Task inputs =
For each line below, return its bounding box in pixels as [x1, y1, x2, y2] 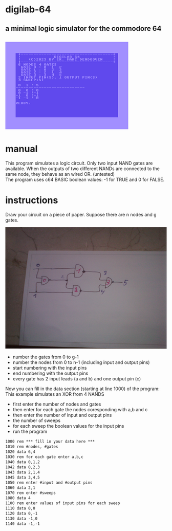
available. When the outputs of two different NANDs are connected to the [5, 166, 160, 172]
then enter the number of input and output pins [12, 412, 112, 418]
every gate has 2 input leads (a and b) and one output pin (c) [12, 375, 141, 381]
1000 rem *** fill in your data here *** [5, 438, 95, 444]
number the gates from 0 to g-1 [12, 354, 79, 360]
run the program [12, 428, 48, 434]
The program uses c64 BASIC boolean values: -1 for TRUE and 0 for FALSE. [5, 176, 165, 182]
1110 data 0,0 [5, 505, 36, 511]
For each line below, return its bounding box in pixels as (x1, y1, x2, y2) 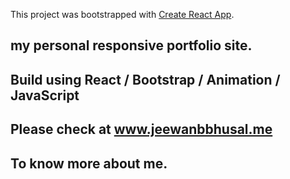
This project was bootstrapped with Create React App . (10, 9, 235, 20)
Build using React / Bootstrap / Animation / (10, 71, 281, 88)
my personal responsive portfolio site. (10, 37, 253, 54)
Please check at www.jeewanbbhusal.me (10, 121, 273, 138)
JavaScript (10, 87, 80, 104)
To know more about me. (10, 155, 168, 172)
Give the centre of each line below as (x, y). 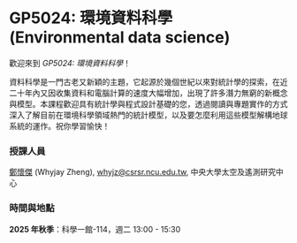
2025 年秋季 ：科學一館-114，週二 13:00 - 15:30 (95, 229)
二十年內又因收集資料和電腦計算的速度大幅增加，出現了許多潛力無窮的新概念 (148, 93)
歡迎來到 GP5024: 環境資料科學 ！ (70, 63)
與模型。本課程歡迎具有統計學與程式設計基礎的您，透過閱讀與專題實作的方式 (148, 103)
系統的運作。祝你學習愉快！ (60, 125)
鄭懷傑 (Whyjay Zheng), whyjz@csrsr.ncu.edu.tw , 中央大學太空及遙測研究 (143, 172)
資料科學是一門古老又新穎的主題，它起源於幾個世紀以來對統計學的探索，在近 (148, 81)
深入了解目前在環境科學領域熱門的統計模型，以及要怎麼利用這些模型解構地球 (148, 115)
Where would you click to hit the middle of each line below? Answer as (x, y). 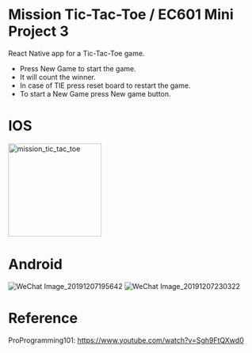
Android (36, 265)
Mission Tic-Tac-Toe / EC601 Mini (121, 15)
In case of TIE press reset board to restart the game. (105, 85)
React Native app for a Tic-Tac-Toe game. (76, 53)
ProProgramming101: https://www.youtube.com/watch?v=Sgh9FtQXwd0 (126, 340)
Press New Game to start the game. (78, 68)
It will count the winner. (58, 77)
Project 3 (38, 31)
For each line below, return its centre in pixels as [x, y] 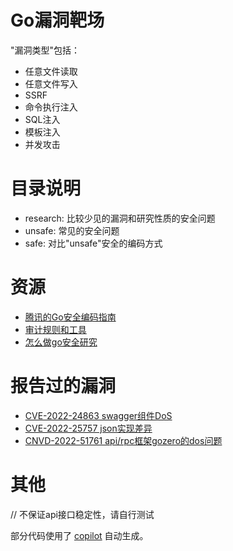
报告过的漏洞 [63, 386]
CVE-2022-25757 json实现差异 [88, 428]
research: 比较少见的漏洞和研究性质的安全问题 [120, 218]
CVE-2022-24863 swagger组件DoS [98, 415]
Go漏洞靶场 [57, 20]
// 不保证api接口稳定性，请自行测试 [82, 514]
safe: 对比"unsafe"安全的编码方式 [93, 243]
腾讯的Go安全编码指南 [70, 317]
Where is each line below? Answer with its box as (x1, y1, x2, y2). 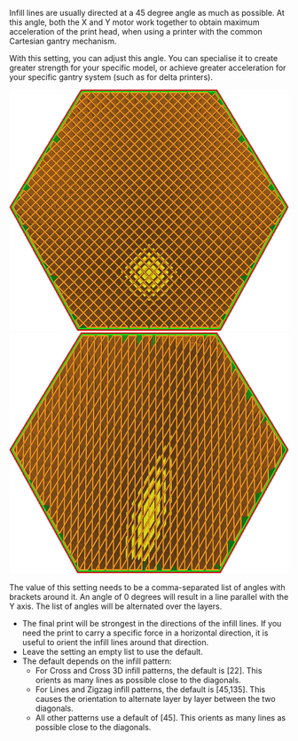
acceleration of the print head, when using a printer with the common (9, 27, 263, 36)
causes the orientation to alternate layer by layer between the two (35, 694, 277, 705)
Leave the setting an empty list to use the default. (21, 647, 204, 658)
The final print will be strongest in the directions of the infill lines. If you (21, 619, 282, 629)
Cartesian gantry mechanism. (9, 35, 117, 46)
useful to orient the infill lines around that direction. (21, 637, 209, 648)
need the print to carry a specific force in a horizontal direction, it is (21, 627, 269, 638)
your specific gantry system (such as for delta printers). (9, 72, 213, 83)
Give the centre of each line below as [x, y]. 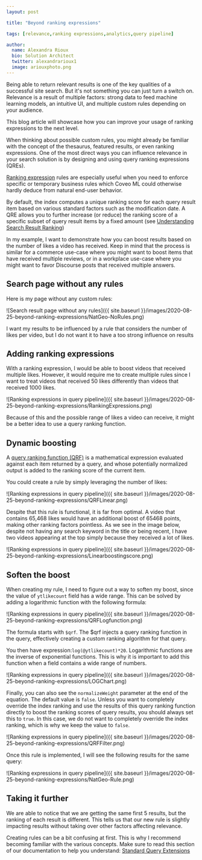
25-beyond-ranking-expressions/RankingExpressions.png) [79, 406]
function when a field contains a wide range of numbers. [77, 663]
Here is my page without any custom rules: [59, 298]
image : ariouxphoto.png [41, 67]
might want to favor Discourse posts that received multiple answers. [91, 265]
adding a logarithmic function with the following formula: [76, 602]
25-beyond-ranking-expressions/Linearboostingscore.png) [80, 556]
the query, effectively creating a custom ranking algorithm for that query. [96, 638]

Task description = An exact copy is needed of the lines from the start of the listing through the line with "every gate has", both end lines included and pictures excluded.

Written response =
For each line below, return its bounding box in pixels as [x1, y1, x2, y2] 
available. When the outputs of two different NANDs are connected to the [5, 166, 160, 172]
then enter the number of input and output pins [12, 412, 112, 418]
every gate has 2 input leads (a and b) and one output pin (c) [12, 375, 141, 381]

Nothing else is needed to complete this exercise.